▶ [Exercise materials]:
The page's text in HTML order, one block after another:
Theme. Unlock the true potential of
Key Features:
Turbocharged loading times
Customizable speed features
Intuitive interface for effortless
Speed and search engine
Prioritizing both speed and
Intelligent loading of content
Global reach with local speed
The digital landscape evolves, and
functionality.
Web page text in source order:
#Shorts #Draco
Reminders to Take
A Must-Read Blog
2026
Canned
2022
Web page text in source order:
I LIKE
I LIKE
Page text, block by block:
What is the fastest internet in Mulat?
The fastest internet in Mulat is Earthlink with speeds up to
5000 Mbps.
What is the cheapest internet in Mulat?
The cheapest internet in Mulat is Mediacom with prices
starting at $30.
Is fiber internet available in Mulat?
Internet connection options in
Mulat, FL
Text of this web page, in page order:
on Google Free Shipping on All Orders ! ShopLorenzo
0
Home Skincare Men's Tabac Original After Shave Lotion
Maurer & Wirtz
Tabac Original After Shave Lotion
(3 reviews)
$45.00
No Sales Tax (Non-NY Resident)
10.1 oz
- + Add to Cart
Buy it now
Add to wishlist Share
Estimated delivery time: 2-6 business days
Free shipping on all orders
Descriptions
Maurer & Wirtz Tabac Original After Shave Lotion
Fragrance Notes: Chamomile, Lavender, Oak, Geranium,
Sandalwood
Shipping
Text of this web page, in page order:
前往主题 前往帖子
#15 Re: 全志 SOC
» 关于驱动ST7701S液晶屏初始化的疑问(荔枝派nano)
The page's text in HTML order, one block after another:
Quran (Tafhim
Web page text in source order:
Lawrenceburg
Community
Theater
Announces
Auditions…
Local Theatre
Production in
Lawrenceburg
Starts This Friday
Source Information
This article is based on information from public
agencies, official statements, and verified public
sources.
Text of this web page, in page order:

▶ [What the task requires]: The entries above are to be output exactly as they appear.

▶ [Problem solution]:
The page's text in HTML order, one block after another:
Theme. Unlock the true potential of
Key Features:
Turbocharged loading times
Customizable speed features
Intuitive interface for effortless
Speed and search engine
Prioritizing both speed and
Intelligent loading of content
Global reach with local speed
The digital landscape evolves, and
functionality.
Web page text in source order:
#Shorts #Draco
Reminders to Take
A Must-Read Blog
2026
Canned
2022
Web page text in source order:
I LIKE
I LIKE
Page text, block by block:
What is the fastest internet in Mulat?
The fastest internet in Mulat is Earthlink with speeds up to
5000 Mbps.
What is the cheapest internet in Mulat?
The cheapest internet in Mulat is Mediacom with prices
starting at $30.
Is fiber internet available in Mulat?
Internet connection options in
Mulat, FL
Text of this web page, in page order:
on Google Free Shipping on All Orders ! ShopLorenzo
0
Home Skincare Men's Tabac Original After Shave Lotion
Maurer & Wirtz
Tabac Original After Shave Lotion
(3 reviews)
$45.00
No Sales Tax (Non-NY Resident)
10.1 oz
- + Add to Cart
Buy it now
Add to wishlist Share
Estimated delivery time: 2-6 business days
Free shipping on all orders
Descriptions
Maurer & Wirtz Tabac Original After Shave Lotion
Fragrance Notes: Chamomile, Lavender, Oak, Geranium,
Sandalwood
Shipping
Text of this web page, in page order:
前往主题 前往帖子
#15 Re: 全志 SOC
» 关于驱动ST7701S液晶屏初始化的疑问(荔枝派nano)
The page's text in HTML order, one block after another:
Quran (Tafhim
Web page text in source order:
Lawrenceburg
Community
Theater
Announces
Auditions…
Local Theatre
Production in
Lawrenceburg
Starts This Friday
Source Information
This article is based on information from public
agencies, official statements, and verified public
sources.
Text of this web page, in page order:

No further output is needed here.